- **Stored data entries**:
□ □ □ □ □ □ □

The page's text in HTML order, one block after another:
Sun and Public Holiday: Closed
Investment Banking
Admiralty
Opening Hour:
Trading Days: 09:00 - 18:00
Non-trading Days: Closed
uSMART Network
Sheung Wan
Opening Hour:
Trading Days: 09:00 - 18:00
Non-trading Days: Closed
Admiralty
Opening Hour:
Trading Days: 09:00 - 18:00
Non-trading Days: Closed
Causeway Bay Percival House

□ □ □ □ □ □ □

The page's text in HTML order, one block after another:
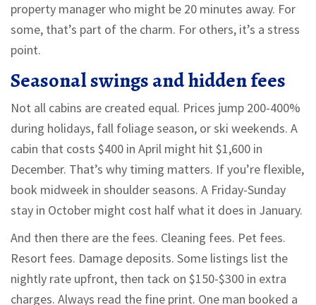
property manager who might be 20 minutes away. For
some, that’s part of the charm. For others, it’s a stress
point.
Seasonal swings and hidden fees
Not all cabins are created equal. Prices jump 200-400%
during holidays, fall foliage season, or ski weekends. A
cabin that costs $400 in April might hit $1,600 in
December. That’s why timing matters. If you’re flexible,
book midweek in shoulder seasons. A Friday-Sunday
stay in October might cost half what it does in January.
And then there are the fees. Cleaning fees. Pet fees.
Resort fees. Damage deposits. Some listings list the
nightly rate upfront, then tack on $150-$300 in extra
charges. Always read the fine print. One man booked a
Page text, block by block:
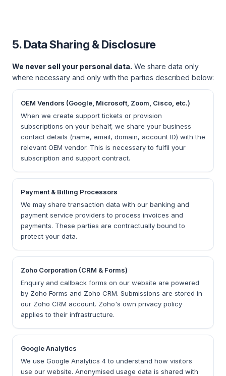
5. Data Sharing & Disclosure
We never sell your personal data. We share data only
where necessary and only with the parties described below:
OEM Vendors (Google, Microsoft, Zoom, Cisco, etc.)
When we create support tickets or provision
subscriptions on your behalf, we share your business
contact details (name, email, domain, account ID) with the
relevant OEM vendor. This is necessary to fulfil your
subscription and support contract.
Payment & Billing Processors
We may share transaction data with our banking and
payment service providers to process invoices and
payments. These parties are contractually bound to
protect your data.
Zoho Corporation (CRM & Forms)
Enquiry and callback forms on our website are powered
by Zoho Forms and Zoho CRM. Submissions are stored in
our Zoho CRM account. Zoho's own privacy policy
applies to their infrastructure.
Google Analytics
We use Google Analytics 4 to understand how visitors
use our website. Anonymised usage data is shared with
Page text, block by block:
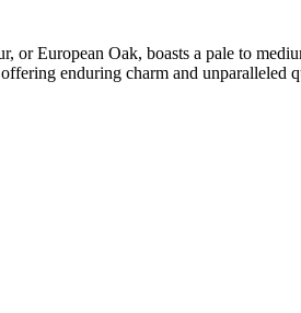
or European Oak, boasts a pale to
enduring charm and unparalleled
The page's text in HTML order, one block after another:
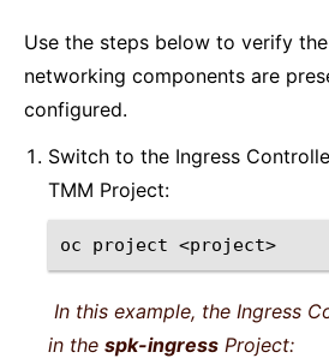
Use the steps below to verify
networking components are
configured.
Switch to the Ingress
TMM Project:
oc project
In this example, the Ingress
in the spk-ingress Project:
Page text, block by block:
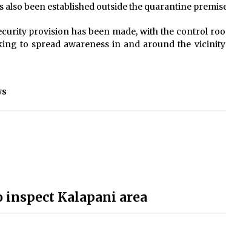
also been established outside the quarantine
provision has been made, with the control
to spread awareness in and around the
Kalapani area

□ □ □ □ □ □ □

Consider the string "necessary". State how many lines of the data contain it, giving the number alone.

2